“Who knows them?” asked Winston, quickly.

The man dropped his eyes.

“No one, perhaps,” he mumbled. “At the best, but one or two. But you would know more if you first studied the language of the ancient Egyptians, so that when you deciphered the signs and picture writings you could tell with some degree of certainty what they meant.”

Winston sniffed. “Answer my question!” said he, sternly. “Who knows the true records, and where are they?”

“Ah, I am very ignorant,” said the other, shaking his head with an humble expression. “Who am I, the poor Kāra, to dispute with the scholars of Europe?”

The Englishman fanned himself with his helmet and sat silent for a time.

“But this ancestor of yours—the man who ruled the Great Rameses—who was he?” he asked, presently.

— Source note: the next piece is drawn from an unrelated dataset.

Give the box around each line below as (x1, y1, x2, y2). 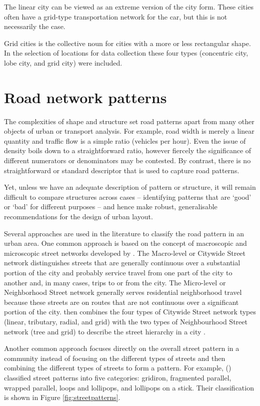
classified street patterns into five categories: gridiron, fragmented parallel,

“Men called him Ahtka-Rā, as I said. He was descended from the famous Queen Hatshepset, and his blood was pure. Indeed, my ancestor should have ruled Egypt as its king, had not the first Rameses overthrown the line of Mēnēs and established a dynasty of his own. But Ahtka-Rā, unable to rule in his own name, nevertheless ruled through the weak Rameses, under whom he bore the titles of High Priest of Āmen, Lord of the Harvests and Chief Treasurer. All of the kingdom he controlled and managed, sending Rameses to wars to keep him occupied, and then, when the king returned, setting him to build temples and palaces, and to erect monuments to himself, that he might have no excuse to interfere with the real business of the government. You, therefore, who read the inscriptions of the vain king wonder at his power and call him great; and, in your ignorance, you know not even the name of Ahtka-Rā, the most wonderful ruler that Egypt has ever known.”

“It is true that we do not know him,” returned Winston, scrutinizing the man before him with a puzzled expression. “You seem better informed than the Egyptologists!”

Kāra dipped his hands into the sand beside him and let the grains slip between his fingers, watching them thoughtfully.